When Ramola talks about success, the story widens. The measure isn’t just projects delivered; it’s doors held open. For more than two decades, she has helped weave hospitality education into Broward high schools through curriculum support, teacher resources, scholarships, and real pathways to first jobs. In 2019, she formalized that work with the Motwani Academy at Broward College. A bridge from classroom to career: scholarships, internships, and mentors who stay in your corner. Recently, she added a fully funded one-week study-abroad at Les Roches in Switzerland. The results read like postcards from the future: first flights, new friends, real promotions, all proof that when you put the ladder back in place, others climb.
The Inner Voice
“We are always looking for answers from outside,” she told us gently. And asked:
When was the last time you sat with yourself?

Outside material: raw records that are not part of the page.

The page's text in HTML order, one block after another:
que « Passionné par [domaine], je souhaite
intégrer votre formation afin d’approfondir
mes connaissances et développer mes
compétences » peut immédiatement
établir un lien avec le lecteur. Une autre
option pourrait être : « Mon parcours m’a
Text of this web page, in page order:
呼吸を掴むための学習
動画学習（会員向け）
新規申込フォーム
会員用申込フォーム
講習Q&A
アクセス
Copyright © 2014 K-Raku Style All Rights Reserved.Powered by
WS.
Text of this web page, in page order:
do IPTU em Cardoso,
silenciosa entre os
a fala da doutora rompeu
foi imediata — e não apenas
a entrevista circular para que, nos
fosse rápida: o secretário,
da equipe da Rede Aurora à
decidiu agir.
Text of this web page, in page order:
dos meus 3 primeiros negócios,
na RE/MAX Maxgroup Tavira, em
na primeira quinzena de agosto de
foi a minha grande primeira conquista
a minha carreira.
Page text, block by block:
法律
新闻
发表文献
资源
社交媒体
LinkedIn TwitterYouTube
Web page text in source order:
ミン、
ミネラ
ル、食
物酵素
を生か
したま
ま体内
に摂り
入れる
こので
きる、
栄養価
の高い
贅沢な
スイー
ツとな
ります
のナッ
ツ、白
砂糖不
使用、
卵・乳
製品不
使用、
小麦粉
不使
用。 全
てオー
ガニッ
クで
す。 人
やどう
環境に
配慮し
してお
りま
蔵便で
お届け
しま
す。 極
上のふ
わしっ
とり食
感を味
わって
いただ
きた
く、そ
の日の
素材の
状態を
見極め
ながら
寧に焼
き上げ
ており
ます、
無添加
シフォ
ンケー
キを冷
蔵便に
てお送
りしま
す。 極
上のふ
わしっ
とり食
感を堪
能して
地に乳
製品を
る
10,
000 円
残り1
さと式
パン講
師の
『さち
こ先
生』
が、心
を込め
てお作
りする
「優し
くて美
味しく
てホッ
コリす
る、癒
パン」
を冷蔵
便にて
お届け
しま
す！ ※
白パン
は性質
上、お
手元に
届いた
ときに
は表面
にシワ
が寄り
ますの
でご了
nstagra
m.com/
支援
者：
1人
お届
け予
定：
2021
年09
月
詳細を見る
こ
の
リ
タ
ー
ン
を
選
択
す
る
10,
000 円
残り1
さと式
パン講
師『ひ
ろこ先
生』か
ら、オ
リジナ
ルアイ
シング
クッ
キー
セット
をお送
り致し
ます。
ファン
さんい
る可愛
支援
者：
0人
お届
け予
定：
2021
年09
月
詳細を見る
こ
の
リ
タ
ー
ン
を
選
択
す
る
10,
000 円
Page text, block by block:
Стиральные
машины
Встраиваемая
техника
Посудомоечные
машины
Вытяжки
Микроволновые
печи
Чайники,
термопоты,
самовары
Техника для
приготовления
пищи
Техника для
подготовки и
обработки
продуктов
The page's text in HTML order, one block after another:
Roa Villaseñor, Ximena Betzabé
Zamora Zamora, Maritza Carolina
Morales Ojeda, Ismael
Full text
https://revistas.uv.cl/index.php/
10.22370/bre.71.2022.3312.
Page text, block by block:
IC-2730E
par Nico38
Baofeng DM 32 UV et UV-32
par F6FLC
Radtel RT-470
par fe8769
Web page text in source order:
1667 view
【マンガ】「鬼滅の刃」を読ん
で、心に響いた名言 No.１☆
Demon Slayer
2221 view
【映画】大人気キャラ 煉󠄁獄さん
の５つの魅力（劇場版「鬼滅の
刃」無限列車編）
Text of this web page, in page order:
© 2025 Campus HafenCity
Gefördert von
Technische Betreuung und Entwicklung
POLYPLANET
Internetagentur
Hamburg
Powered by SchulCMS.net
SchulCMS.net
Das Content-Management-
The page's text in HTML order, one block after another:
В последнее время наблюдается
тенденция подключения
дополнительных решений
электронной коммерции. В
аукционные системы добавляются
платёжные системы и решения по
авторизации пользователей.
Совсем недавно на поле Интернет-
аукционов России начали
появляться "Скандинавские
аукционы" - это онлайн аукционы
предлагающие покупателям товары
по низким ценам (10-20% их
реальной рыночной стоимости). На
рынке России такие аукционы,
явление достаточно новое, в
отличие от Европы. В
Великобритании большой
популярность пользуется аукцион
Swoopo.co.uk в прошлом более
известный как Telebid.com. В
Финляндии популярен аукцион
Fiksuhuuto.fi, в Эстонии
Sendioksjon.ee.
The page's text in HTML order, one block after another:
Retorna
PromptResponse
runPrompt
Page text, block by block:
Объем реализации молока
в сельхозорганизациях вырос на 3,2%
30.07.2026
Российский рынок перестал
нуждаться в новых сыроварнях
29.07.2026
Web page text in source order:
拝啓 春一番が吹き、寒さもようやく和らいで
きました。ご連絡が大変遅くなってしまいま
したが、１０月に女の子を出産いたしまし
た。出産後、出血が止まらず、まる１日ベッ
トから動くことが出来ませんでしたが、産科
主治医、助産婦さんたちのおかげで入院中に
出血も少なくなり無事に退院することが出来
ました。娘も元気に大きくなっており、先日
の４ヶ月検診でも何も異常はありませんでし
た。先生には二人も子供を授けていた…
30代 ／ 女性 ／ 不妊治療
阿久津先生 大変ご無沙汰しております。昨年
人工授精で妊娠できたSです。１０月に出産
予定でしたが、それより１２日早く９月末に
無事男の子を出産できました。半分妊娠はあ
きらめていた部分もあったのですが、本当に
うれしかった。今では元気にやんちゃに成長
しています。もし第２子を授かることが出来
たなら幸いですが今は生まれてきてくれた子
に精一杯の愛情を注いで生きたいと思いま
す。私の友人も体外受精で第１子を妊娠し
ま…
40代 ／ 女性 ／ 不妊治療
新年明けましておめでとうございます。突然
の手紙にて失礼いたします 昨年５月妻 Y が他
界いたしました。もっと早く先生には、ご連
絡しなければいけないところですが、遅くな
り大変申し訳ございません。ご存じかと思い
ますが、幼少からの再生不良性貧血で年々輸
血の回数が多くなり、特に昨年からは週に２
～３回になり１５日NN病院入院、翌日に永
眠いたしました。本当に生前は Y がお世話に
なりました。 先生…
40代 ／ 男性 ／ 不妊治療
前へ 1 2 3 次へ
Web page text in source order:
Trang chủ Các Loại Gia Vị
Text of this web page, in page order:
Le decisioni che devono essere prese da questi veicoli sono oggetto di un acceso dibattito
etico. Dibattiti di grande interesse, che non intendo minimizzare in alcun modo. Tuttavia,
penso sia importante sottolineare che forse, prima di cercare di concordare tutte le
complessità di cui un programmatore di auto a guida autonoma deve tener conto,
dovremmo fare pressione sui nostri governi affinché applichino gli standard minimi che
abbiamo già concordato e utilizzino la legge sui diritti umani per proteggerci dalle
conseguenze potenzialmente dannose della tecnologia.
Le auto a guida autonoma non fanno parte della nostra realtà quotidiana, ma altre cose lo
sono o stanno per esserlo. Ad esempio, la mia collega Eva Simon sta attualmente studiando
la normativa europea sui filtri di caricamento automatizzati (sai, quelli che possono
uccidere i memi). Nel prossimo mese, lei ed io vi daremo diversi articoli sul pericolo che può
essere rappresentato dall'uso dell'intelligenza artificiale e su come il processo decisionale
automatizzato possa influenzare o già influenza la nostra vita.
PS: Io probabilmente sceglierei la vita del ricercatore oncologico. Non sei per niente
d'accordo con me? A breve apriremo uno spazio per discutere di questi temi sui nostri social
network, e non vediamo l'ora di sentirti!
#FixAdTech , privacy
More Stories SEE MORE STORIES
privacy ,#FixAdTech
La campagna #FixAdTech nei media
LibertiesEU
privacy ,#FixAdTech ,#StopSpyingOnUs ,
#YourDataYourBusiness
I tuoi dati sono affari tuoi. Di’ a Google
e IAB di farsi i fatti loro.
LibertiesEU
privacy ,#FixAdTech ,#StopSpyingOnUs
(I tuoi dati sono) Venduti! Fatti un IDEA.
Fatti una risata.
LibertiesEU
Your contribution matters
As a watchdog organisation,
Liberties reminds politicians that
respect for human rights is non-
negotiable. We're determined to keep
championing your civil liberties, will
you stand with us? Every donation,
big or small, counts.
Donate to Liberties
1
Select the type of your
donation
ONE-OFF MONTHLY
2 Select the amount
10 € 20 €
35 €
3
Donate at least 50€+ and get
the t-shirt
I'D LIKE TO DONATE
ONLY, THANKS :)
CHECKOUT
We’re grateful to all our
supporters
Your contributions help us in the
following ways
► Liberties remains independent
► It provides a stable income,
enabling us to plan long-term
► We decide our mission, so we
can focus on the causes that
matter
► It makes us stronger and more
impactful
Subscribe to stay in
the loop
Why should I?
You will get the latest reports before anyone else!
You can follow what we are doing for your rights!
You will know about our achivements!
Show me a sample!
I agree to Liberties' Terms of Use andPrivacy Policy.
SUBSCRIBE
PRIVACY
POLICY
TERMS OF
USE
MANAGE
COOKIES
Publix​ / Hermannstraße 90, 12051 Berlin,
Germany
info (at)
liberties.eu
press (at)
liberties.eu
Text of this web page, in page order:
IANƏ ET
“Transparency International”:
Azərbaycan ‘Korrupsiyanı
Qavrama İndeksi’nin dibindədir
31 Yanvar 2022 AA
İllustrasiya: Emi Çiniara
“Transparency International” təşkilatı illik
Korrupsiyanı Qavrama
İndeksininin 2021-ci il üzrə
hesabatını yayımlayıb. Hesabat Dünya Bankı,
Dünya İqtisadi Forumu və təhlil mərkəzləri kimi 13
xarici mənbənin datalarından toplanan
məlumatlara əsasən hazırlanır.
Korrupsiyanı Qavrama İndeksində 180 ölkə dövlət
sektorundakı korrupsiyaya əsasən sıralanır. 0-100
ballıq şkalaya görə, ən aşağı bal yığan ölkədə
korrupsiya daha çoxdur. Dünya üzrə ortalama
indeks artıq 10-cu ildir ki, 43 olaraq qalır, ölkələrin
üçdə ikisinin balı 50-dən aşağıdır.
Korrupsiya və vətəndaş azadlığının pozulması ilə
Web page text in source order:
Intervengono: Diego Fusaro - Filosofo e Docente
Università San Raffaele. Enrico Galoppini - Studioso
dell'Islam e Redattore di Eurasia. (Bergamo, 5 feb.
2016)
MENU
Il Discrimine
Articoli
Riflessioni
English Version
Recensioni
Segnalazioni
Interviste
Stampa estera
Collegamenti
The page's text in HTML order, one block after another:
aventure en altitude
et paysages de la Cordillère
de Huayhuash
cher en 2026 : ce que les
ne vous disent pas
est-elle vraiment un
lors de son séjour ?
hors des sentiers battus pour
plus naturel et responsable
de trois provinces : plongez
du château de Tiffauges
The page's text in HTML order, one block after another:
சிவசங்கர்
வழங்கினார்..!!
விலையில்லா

Believe in yourself, then act like it.
She didn’t have technology, social media, or a community like CREW Miami to lean on. What she had was a simple practice: belief in herself, a commitment to do the right thing, working with her community, and honoring her team both inside and outside the office. When you move that way, answers have a way of meeting you halfway.
What She’s Proudest Of
Asked about pride, she goes home first:
My greatest joys, my children, my grandchildren.
Then she widens the circle to team and city, to repeat guests who became friends, to neighbors who became partners, to students who became colleagues.
A Legacy That Lights the Way
Ramola Motwani’s journey is more than a success story, it’s a testament to the human spirit’s boundless potential. From refugee roots to reshaping cities and uplifting lives, she embodies resilience that turns dreams into legacies. As she continues giving back through education and mentorship, she reminds us: “There’s nothing we cannot do if we believe in ourselves.” Her story urges us to embrace our challenges, harness our inner power, and create ripples of positive change. Ramola Motwani doesn’t just build buildings; she builds hope.
The Power of the CREW Miami Community
CREW Miami is so much more than a logo on a step‑and‑repeat; it’s a community of members who build, finance, entitle, lease, and lead together. Under President Josie Legido Correa (Director of Business Development at JWR Construction Services, Inc.), the chapter runs on relationships that turn mentorship into sponsorships and friendships and real deals. On stage, Wendy Ruiz Cofiño held a conversation that was both tender and tactical. No wonder we left with full hearts and a concrete to-do list.

The Last Word (for now)
There’s a line that I will be quoting often: “Women are always empowered, just give them the opportunity.” We didn’t just hear Ramola’s story; we were reminded to be somebody’s 26th bank, someone’s first yes, someone’s next door that opens – to look within ourselves for answers, and to keep going, one right step at a time.